▶ _Task prompt_
Print the entries below in their entirety, exactly as they are written.

[Records contained in a dataset]
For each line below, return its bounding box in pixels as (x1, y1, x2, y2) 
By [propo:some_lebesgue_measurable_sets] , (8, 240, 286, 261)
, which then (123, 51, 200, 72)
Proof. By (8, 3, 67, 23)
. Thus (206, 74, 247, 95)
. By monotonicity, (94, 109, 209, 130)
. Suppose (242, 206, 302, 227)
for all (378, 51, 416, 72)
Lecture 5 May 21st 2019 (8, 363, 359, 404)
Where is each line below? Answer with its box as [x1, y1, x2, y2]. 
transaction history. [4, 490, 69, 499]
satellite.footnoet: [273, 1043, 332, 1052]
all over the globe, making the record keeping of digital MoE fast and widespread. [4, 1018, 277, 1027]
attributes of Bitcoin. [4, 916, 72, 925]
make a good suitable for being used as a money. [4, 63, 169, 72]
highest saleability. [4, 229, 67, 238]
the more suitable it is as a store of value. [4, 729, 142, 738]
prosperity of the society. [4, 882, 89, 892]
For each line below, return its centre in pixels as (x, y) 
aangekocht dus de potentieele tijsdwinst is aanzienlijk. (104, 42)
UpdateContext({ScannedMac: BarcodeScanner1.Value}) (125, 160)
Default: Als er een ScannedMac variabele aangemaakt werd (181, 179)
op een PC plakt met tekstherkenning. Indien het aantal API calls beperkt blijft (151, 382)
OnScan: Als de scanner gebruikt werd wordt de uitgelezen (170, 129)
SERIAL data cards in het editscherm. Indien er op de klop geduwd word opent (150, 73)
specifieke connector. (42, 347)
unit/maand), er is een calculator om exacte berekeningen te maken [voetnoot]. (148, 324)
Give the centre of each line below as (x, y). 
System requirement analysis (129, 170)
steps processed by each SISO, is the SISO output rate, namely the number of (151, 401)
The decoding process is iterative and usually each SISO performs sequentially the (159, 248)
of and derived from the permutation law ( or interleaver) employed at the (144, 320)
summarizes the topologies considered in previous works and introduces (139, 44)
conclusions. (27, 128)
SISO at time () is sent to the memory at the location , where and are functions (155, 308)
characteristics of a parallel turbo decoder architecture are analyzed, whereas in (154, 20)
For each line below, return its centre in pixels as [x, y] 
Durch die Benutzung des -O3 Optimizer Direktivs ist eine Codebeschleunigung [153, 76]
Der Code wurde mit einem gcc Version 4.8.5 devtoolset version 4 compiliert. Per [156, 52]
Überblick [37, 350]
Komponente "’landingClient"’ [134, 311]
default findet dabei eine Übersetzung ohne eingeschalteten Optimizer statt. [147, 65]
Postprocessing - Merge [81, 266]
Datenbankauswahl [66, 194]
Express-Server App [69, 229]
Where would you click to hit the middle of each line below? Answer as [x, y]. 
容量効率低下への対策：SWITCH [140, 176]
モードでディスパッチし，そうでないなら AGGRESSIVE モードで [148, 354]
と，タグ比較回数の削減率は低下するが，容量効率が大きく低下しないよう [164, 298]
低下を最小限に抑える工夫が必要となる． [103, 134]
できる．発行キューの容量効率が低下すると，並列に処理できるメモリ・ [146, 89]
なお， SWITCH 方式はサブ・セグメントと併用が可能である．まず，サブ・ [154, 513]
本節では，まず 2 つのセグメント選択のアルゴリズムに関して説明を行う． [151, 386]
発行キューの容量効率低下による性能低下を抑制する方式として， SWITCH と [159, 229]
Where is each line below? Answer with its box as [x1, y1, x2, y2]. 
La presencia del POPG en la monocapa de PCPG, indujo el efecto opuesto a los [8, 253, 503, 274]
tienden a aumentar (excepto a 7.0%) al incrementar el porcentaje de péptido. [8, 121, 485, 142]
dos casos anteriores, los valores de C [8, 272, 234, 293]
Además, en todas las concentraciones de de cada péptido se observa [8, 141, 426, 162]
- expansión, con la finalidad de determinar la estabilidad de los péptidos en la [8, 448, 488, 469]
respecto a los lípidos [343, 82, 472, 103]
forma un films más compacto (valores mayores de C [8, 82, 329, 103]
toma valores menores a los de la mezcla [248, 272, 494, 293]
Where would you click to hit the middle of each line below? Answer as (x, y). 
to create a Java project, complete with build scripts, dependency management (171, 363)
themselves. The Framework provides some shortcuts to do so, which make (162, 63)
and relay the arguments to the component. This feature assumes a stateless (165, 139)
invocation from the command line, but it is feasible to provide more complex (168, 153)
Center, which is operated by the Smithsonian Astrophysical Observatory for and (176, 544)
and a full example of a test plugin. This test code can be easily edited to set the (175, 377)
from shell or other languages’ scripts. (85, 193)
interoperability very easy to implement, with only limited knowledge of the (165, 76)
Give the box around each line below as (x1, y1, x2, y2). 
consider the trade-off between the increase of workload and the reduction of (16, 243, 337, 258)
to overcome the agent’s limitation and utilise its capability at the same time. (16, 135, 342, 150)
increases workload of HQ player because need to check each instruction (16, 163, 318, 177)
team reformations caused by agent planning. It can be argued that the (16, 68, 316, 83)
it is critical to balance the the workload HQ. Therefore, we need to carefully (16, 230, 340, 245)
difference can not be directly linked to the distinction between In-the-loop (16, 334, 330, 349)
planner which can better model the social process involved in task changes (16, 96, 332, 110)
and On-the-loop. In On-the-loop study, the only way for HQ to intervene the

▶ _Exercise result_
For each line below, return its bounding box in pixels as (x1, y1, x2, y2) 
By [propo:some_lebesgue_measurable_sets] , (8, 240, 286, 261)
, which then (123, 51, 200, 72)
Proof. By (8, 3, 67, 23)
. Thus (206, 74, 247, 95)
. By monotonicity, (94, 109, 209, 130)
. Suppose (242, 206, 302, 227)
for all (378, 51, 416, 72)
Lecture 5 May 21st 2019 (8, 363, 359, 404)
Where is each line below? Answer with its box as [x1, y1, x2, y2]. 
transaction history. [4, 490, 69, 499]
satellite.footnoet: [273, 1043, 332, 1052]
all over the globe, making the record keeping of digital MoE fast and widespread. [4, 1018, 277, 1027]
attributes of Bitcoin. [4, 916, 72, 925]
make a good suitable for being used as a money. [4, 63, 169, 72]
highest saleability. [4, 229, 67, 238]
the more suitable it is as a store of value. [4, 729, 142, 738]
prosperity of the society. [4, 882, 89, 892]
For each line below, return its centre in pixels as (x, y) 
aangekocht dus de potentieele tijsdwinst is aanzienlijk. (104, 42)
UpdateContext({ScannedMac: BarcodeScanner1.Value}) (125, 160)
Default: Als er een ScannedMac variabele aangemaakt werd (181, 179)
op een PC plakt met tekstherkenning. Indien het aantal API calls beperkt blijft (151, 382)
OnScan: Als de scanner gebruikt werd wordt de uitgelezen (170, 129)
SERIAL data cards in het editscherm. Indien er op de klop geduwd word opent (150, 73)
specifieke connector. (42, 347)
unit/maand), er is een calculator om exacte berekeningen te maken [voetnoot]. (148, 324)
Give the centre of each line below as (x, y). 
System requirement analysis (129, 170)
steps processed by each SISO, is the SISO output rate, namely the number of (151, 401)
The decoding process is iterative and usually each SISO performs sequentially the (159, 248)
of and derived from the permutation law ( or interleaver) employed at the (144, 320)
summarizes the topologies considered in previous works and introduces (139, 44)
conclusions. (27, 128)
SISO at time () is sent to the memory at the location , where and are functions (155, 308)
characteristics of a parallel turbo decoder architecture are analyzed, whereas in (154, 20)
For each line below, return its centre in pixels as [x, y] 
Durch die Benutzung des -O3 Optimizer Direktivs ist eine Codebeschleunigung [153, 76]
Der Code wurde mit einem gcc Version 4.8.5 devtoolset version 4 compiliert. Per [156, 52]
Überblick [37, 350]
Komponente "’landingClient"’ [134, 311]
default findet dabei eine Übersetzung ohne eingeschalteten Optimizer statt. [147, 65]
Postprocessing - Merge [81, 266]
Datenbankauswahl [66, 194]
Express-Server App [69, 229]
Where would you click to hit the middle of each line below? Answer as [x, y]. 
容量効率低下への対策：SWITCH [140, 176]
モードでディスパッチし，そうでないなら AGGRESSIVE モードで [148, 354]
と，タグ比較回数の削減率は低下するが，容量効率が大きく低下しないよう [164, 298]
低下を最小限に抑える工夫が必要となる． [103, 134]
できる．発行キューの容量効率が低下すると，並列に処理できるメモリ・ [146, 89]
なお， SWITCH 方式はサブ・セグメントと併用が可能である．まず，サブ・ [154, 513]
本節では，まず 2 つのセグメント選択のアルゴリズムに関して説明を行う． [151, 386]
発行キューの容量効率低下による性能低下を抑制する方式として， SWITCH と [159, 229]
Where is each line below? Answer with its box as [x1, y1, x2, y2]. 
La presencia del POPG en la monocapa de PCPG, indujo el efecto opuesto a los [8, 253, 503, 274]
tienden a aumentar (excepto a 7.0%) al incrementar el porcentaje de péptido. [8, 121, 485, 142]
dos casos anteriores, los valores de C [8, 272, 234, 293]
Además, en todas las concentraciones de de cada péptido se observa [8, 141, 426, 162]
- expansión, con la finalidad de determinar la estabilidad de los péptidos en la [8, 448, 488, 469]
respecto a los lípidos [343, 82, 472, 103]
forma un films más compacto (valores mayores de C [8, 82, 329, 103]
toma valores menores a los de la mezcla [248, 272, 494, 293]
Where would you click to hit the middle of each line below? Answer as (x, y). 
to create a Java project, complete with build scripts, dependency management (171, 363)
themselves. The Framework provides some shortcuts to do so, which make (162, 63)
and relay the arguments to the component. This feature assumes a stateless (165, 139)
invocation from the command line, but it is feasible to provide more complex (168, 153)
Center, which is operated by the Smithsonian Astrophysical Observatory for and (176, 544)
and a full example of a test plugin. This test code can be easily edited to set the (175, 377)
from shell or other languages’ scripts. (85, 193)
interoperability very easy to implement, with only limited knowledge of the (165, 76)
Give the box around each line below as (x1, y1, x2, y2). 
consider the trade-off between the increase of workload and the reduction of (16, 243, 337, 258)
to overcome the agent’s limitation and utilise its capability at the same time. (16, 135, 342, 150)
increases workload of HQ player because need to check each instruction (16, 163, 318, 177)
team reformations caused by agent planning. It can be argued that the (16, 68, 316, 83)
it is critical to balance the the workload HQ. Therefore, we need to carefully (16, 230, 340, 245)
difference can not be directly linked to the distinction between In-the-loop (16, 334, 330, 349)
planner which can better model the social process involved in task changes (16, 96, 332, 110)
and On-the-loop. In On-the-loop study, the only way for HQ to intervene the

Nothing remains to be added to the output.